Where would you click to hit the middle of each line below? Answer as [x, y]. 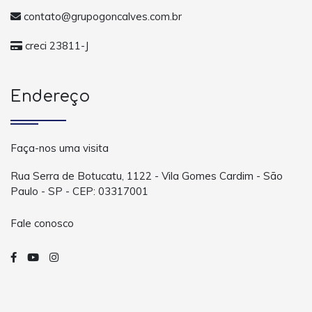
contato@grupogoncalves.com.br [101, 16]
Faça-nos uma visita [60, 148]
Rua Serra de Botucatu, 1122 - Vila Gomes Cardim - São [147, 176]
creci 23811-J [55, 45]
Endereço [50, 97]
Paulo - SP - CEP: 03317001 [79, 192]
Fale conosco [42, 223]
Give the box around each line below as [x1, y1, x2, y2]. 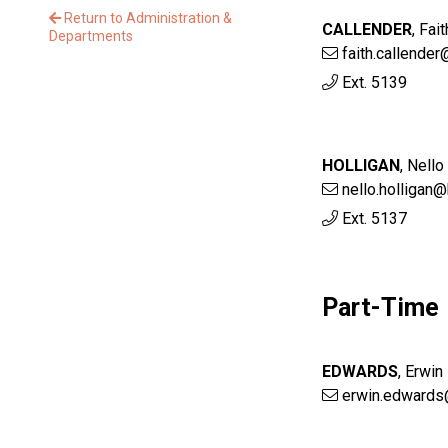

Aim of the exercise
Which lines run from the one containing "creci 23811-J [55, 45]" to the end of the entries above? Write them out exactly, leaving out every picture.

Answer space
creci 23811-J [55, 45]
Endereço [50, 97]
Paulo - SP - CEP: 03317001 [79, 192]
Fale conosco [42, 223]
Give the box around each line below as [x1, y1, x2, y2]. 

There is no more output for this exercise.